From the Prologue – Excerpt from Rebecca’s Secrets
A few years ago, after visiting friends in Vancouver, my wife, Carole and I caught a ferry to Orcas – one of British Columbia’s beautiful Gulf Islands. After a day’s exploring we settled into our hotel and took dinner in the restaurant. I finished the meal with a wonderfully rich chocolate pudding.
Walking back to our room, I felt a little strange. My head was spinning. My vision was distorted at the periphery, like looking through a glass tube.
Carole asked, “What’s wrong?” and I said, “Where are we?”

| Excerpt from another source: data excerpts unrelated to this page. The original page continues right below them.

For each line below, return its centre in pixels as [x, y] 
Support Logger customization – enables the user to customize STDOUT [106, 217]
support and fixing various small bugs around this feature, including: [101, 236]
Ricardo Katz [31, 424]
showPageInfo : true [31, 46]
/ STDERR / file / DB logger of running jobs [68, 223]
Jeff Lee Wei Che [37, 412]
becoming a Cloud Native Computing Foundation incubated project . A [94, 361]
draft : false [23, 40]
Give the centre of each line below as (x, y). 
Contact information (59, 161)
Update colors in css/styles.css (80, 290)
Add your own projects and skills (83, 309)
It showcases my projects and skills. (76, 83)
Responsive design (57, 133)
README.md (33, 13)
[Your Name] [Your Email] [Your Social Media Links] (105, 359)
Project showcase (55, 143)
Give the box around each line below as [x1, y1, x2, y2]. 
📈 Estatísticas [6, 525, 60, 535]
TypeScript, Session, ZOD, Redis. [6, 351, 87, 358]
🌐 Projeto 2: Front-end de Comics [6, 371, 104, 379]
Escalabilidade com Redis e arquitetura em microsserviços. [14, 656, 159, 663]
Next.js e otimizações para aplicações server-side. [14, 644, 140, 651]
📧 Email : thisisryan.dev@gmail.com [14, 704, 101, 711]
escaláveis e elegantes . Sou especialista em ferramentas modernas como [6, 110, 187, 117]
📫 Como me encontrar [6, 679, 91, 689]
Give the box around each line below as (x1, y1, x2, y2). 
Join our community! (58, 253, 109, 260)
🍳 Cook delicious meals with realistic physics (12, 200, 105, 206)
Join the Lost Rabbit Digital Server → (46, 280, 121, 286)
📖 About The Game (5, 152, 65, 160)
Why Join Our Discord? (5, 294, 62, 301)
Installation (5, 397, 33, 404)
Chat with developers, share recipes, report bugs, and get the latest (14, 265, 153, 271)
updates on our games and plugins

Over the next few minutes it became clear that something was wrong with my memory. I knew who Carole was, but I had no clear recollection of anything prior to the last few hours. I knew I lived in a village in another country but I didn’t know the name of the village or even the country. I knew I had three children, but I couldn’t remember their names. I couldn’t count from one to five and I couldn’t spell anything. My words came out wrong. I called the sea birdsong and car park was a parrot camp. We vacillated between fascination at the weird incongruence of my language and fear of the possibility of a permanent wipeout of my past life.
After two hours my memory and language returned. It was a huge relief, but the experience shook me.
Just imagine if you lost your past forever and forgot what made you, what drives and inspires you. Imagine losing all that personal history – your childhood and growing up, all the people who touched you, hurt you, helped you and loved you. Imagine losing everything and everyone that contributed to who you are.
We learned later it was a migraine attack – just a foggy interlude. But worried that the fog might return and obscure the past again, I decided to write down some of this life, so if I ever lose my memory again I’ll know where to find it.
How do you begin to write a life? I soon realised the blindingly obvious – that you can’t, because all memory is fiction. So I’ve let this story become a fiction containing a great deal of truth. It’s about Tommy Angel, a boy like me growing up where I did in the East End of London in the Fifties, with a family like mine and friends like mine who had adventures just like we did. It’s about a curious boy who started to ask questions and shine a light on the dark mysteries of his childhood.